*DESCRIPTION OF THE TASK:* Begin at the line below that has "string, string (115, 110, 187, 129)" and stop after the line that has "getAllSelfReferences (const string". Please restate only those lines, word for word.

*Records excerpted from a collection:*

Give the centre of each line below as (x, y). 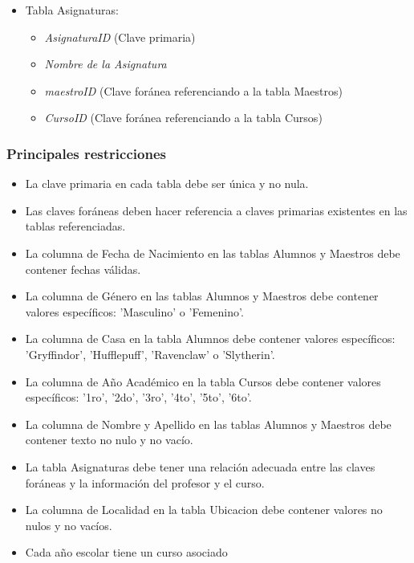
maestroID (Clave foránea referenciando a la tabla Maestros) (193, 90)
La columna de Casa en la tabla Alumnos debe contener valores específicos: (210, 339)
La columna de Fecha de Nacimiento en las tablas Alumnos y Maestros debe (213, 253)
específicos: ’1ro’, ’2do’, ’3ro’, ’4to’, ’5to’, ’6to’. (138, 397)
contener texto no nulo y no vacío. (109, 440)
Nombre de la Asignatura (106, 64)
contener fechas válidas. (83, 269)
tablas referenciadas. (75, 226)
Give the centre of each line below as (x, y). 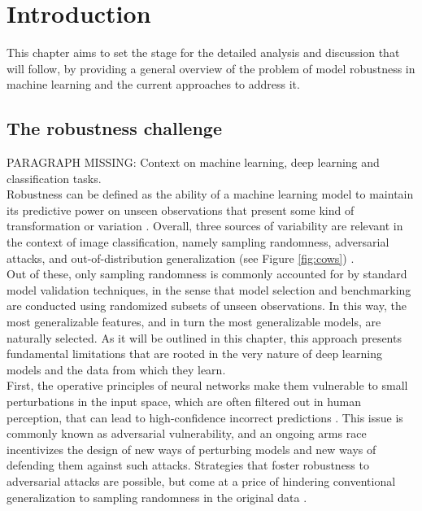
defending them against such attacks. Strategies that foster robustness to (188, 465)
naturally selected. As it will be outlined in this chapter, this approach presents (204, 337)
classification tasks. (54, 178)
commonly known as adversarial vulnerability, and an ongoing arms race (187, 433)
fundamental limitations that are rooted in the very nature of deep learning (194, 354)
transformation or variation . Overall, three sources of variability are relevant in (205, 226)
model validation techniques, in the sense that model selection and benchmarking (209, 289)
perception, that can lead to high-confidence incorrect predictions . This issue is (205, 417)
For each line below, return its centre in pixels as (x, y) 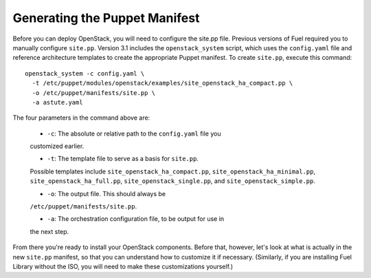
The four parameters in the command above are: (81, 118)
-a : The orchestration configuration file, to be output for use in (136, 219)
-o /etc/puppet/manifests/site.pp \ (94, 93)
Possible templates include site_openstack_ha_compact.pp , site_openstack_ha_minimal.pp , (173, 171)
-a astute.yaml (57, 102)
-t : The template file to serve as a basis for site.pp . (123, 159)
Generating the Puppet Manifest (106, 18)
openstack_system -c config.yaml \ (85, 73)
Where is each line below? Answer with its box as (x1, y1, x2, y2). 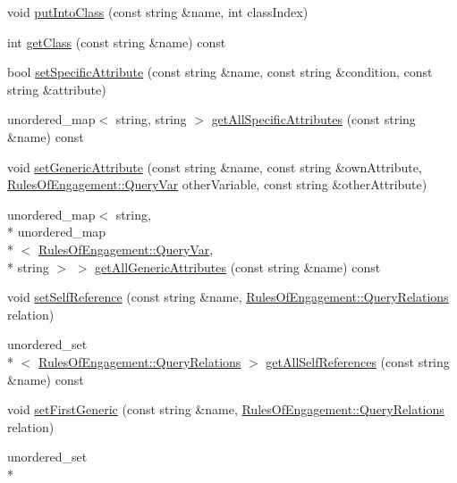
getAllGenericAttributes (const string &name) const (95, 257, 381, 276)
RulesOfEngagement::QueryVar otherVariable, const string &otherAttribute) (7, 175, 427, 194)
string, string (115, 110, 187, 129)
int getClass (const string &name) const (7, 32, 226, 51)
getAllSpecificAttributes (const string (211, 110, 416, 129)
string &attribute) (7, 79, 106, 98)
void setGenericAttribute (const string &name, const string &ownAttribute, (7, 157, 422, 176)
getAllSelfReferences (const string (266, 352, 450, 371)
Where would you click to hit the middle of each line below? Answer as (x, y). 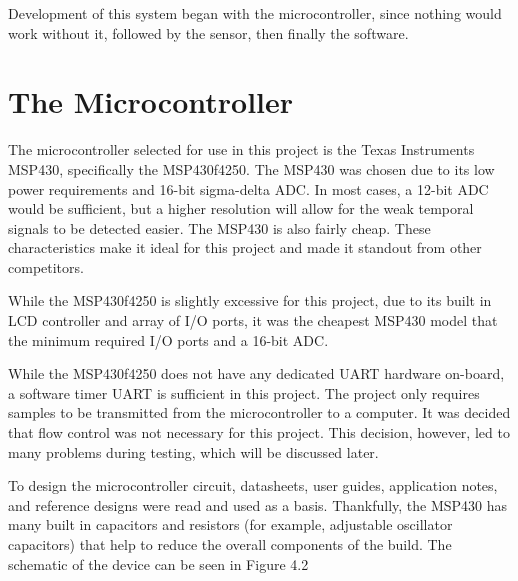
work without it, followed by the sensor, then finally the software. (208, 32)
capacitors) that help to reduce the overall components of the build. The (230, 544)
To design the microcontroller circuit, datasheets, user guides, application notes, (253, 485)
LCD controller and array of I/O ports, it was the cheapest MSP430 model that (253, 320)
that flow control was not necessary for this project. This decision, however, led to (259, 432)
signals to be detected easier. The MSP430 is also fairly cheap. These (219, 227)
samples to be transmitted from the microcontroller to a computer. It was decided (259, 412)
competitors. (46, 266)
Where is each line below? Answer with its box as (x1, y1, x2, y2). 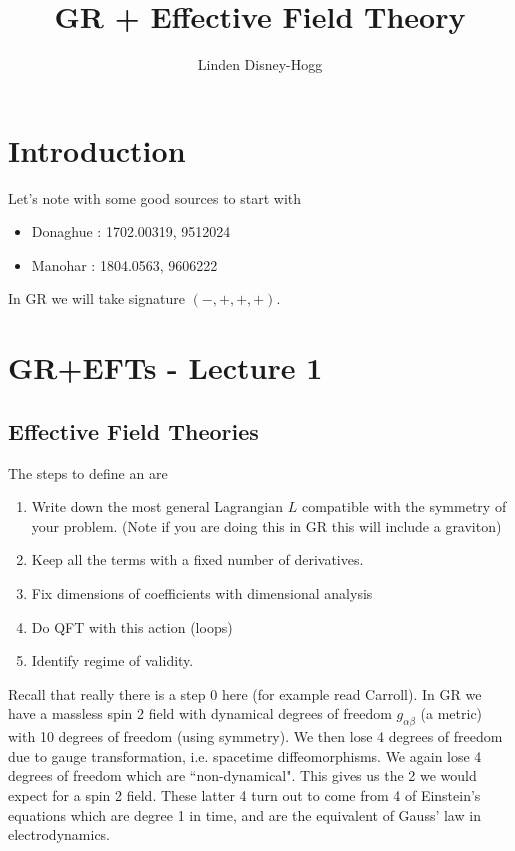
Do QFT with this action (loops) (31, 616, 233, 637)
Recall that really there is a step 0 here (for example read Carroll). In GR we (8, 683, 482, 704)
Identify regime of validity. (31, 650, 194, 671)
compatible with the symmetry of (301, 496, 507, 517)
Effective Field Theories (8, 415, 259, 446)
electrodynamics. (8, 824, 111, 845)
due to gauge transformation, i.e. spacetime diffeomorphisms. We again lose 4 (8, 745, 482, 766)
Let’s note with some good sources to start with (8, 187, 302, 208)
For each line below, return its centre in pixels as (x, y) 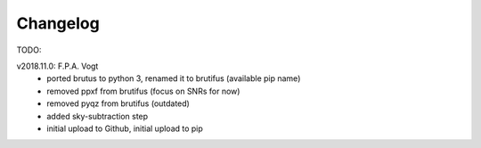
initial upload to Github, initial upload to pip (125, 128)
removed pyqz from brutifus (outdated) (118, 103)
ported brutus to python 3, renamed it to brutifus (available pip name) (174, 78)
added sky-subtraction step (98, 116)
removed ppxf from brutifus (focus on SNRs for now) (143, 91)
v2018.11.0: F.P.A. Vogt (57, 66)
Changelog (58, 23)
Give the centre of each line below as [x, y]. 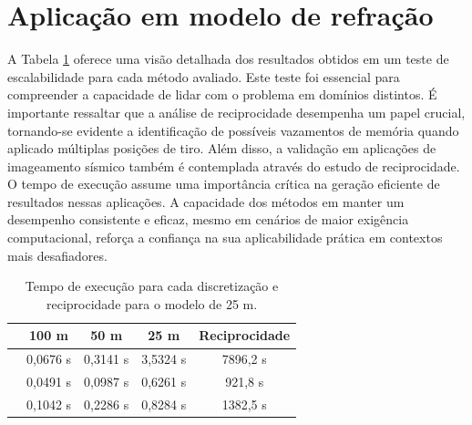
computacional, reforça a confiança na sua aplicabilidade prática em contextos [225, 238]
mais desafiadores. [57, 255]
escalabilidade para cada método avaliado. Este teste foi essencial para [204, 76]
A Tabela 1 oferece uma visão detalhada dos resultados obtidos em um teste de [228, 59]
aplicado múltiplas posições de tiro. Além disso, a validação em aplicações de [222, 148]
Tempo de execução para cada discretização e [152, 286]
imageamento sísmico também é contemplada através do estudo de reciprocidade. [234, 166]
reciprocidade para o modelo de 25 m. [152, 303]

*PROBLEM SOLUTION:*
string, string (115, 110, 187, 129)
int getClass (const string &name) const (7, 32, 226, 51)
getAllSpecificAttributes (const string (211, 110, 416, 129)
string &attribute) (7, 79, 106, 98)
void setGenericAttribute (const string &name, const string &ownAttribute, (7, 157, 422, 176)
getAllSelfReferences (const string (266, 352, 450, 371)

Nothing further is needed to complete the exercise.